What to do:
Please reproduce the data exactly, though every picture must stay out.

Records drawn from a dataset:
★ ★ ★ ★ ★
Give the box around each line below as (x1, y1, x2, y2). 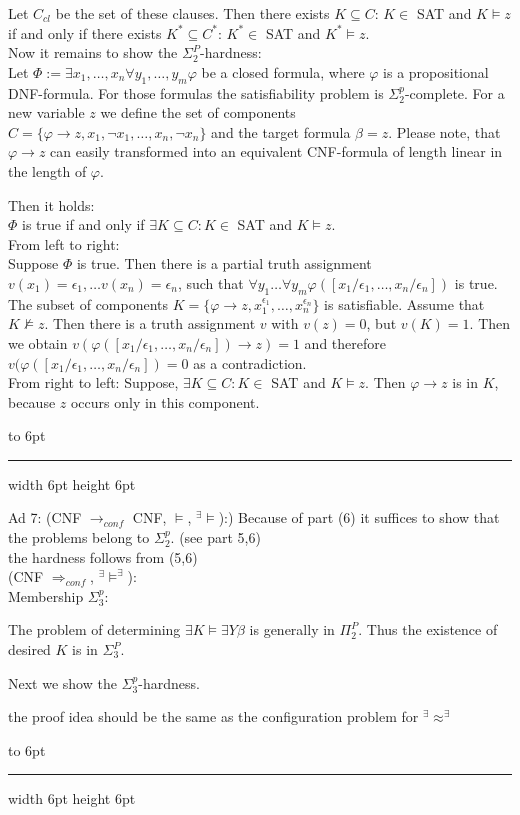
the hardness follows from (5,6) (8, 546, 198, 567)
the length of (8, 160, 87, 181)
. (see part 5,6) (170, 527, 261, 548)
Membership (8, 585, 84, 606)
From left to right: (8, 233, 120, 254)
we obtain (8, 332, 68, 353)
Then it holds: (8, 194, 95, 215)
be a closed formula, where (201, 61, 365, 82)
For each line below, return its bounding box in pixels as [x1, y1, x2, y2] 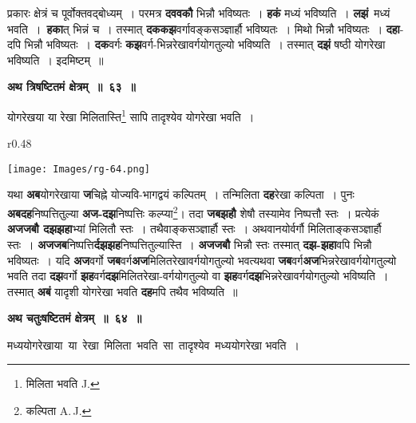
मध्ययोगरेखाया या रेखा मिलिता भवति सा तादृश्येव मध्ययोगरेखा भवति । [7, 336, 299, 353]
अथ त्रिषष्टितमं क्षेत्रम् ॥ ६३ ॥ [7, 78, 136, 95]
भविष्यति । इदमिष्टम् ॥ [7, 51, 104, 68]
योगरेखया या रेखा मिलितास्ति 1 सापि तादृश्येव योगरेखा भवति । [7, 105, 255, 125]
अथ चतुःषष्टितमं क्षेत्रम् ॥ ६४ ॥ [7, 310, 142, 326]
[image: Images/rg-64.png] [7, 163, 150, 175]
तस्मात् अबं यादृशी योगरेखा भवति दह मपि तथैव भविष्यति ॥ [7, 283, 238, 299]
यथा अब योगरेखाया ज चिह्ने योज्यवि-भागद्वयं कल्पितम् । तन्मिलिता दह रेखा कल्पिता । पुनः [7, 186, 355, 203]
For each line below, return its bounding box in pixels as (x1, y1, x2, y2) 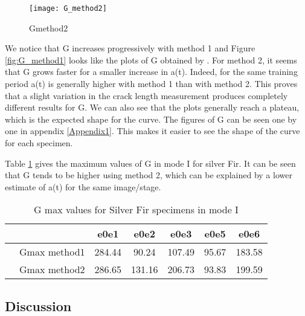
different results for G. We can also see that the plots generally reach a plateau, (5, 101, 300, 114)
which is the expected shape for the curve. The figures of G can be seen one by (5, 112, 297, 125)
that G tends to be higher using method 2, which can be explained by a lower (5, 169, 292, 181)
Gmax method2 (19, 262, 85, 277)
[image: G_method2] (29, 4, 107, 13)
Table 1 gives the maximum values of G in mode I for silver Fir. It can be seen (5, 156, 296, 169)
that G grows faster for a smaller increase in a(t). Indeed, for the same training (5, 65, 298, 78)
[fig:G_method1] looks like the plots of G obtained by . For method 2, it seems (5, 53, 297, 66)
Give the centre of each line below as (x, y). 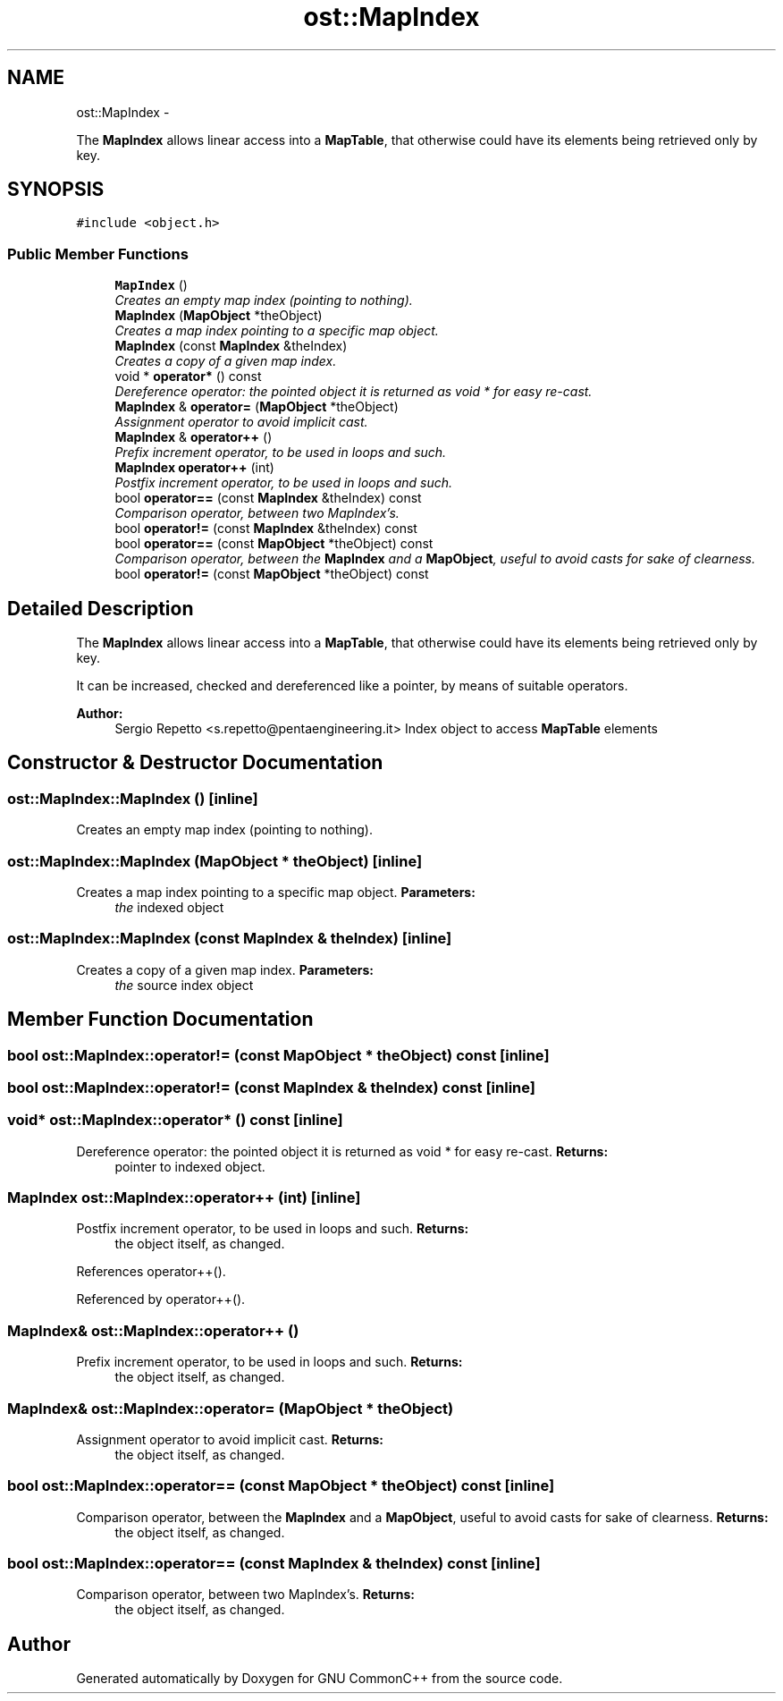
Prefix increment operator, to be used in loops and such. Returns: (269, 1362)
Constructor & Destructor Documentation (195, 763)
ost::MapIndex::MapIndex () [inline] (133, 798)
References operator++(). (151, 1272)
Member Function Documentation (160, 1020)
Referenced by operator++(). (161, 1299)
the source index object (184, 985)
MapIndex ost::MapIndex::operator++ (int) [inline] (184, 1198)
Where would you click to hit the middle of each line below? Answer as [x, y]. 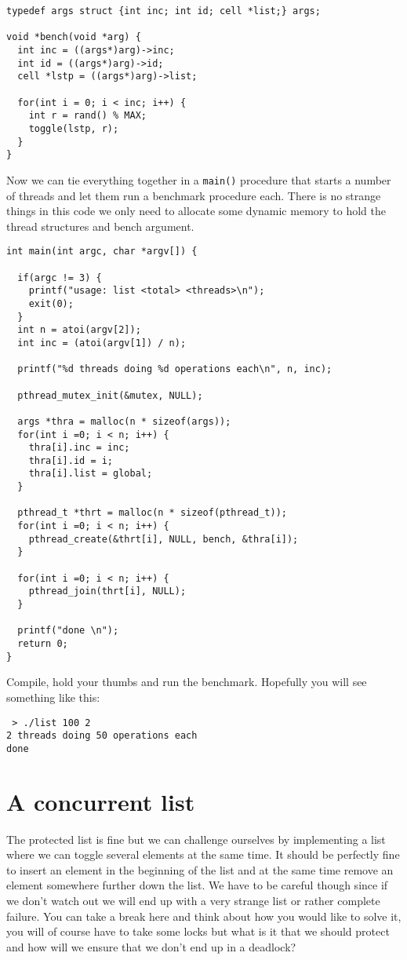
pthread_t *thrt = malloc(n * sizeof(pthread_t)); [152, 513]
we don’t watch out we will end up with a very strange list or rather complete [193, 900]
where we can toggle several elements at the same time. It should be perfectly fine [203, 854]
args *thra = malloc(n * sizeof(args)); [124, 421]
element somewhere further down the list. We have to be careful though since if [197, 885]
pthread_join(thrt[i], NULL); [107, 591]
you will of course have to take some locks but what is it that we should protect [198, 931]
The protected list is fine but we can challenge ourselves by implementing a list [196, 839]
★ ★ ★ ★ ★
Solution to this problem:
Give the box around each line below as (x1, y1, x2, y2). 
the hardness follows from (5,6) (8, 546, 198, 567)
the length of (8, 160, 87, 181)
. (see part 5,6) (170, 527, 261, 548)
Membership (8, 585, 84, 606)
From left to right: (8, 233, 120, 254)
we obtain (8, 332, 68, 353)
Then it holds: (8, 194, 95, 215)
be a closed formula, where (201, 61, 365, 82)
For each line below, return its bounding box in pixels as [x1, y1, x2, y2] 
मध्ययोगरेखाया या रेखा मिलिता भवति सा तादृश्येव मध्ययोगरेखा भवति । [7, 336, 299, 353]
अथ त्रिषष्टितमं क्षेत्रम् ॥ ६३ ॥ [7, 78, 136, 95]
भविष्यति । इदमिष्टम् ॥ [7, 51, 104, 68]
योगरेखया या रेखा मिलितास्ति 1 सापि तादृश्येव योगरेखा भवति । [7, 105, 255, 125]
अथ चतुःषष्टितमं क्षेत्रम् ॥ ६४ ॥ [7, 310, 142, 326]
[image: Images/rg-64.png] [7, 163, 150, 175]
तस्मात् अबं यादृशी योगरेखा भवति दह मपि तथैव भविष्यति ॥ [7, 283, 238, 299]
यथा अब योगरेखाया ज चिह्ने योज्यवि-भागद्वयं कल्पितम् । तन्मिलिता दह रेखा कल्पिता । पुनः [7, 186, 355, 203]
For each line below, return its bounding box in pixels as (x1, y1, x2, y2) 
different results for G. We can also see that the plots generally reach a plateau, (5, 101, 300, 114)
which is the expected shape for the curve. The figures of G can be seen one by (5, 112, 297, 125)
that G tends to be higher using method 2, which can be explained by a lower (5, 169, 292, 181)
Gmax method2 (19, 262, 85, 277)
[image: G_method2] (29, 4, 107, 13)
Table 1 gives the maximum values of G in mode I for silver Fir. It can be seen (5, 156, 296, 169)
that G grows faster for a smaller increase in a(t). Indeed, for the same training (5, 65, 298, 78)
[fig:G_method1] looks like the plots of G obtained by . For method 2, it seems (5, 53, 297, 66)
Give the centre of each line below as (x, y). 
Prefix increment operator, to be used in loops and such. Returns: (269, 1362)
Constructor & Destructor Documentation (195, 763)
ost::MapIndex::MapIndex () [inline] (133, 798)
References operator++(). (151, 1272)
Member Function Documentation (160, 1020)
Referenced by operator++(). (161, 1299)
the source index object (184, 985)
MapIndex ost::MapIndex::operator++ (int) [inline] (184, 1198)
Where would you click to hit the middle of each line below? Answer as [x, y]. 
pthread_t *thrt = malloc(n * sizeof(pthread_t)); [152, 513]
we don’t watch out we will end up with a very strange list or rather complete [193, 900]
where we can toggle several elements at the same time. It should be perfectly fine [203, 854]
args *thra = malloc(n * sizeof(args)); [124, 421]
element somewhere further down the list. We have to be careful though since if [197, 885]
pthread_join(thrt[i], NULL); [107, 591]
you will of course have to take some locks but what is it that we should protect [198, 931]
The protected list is fine but we can challenge ourselves by implementing a list [196, 839]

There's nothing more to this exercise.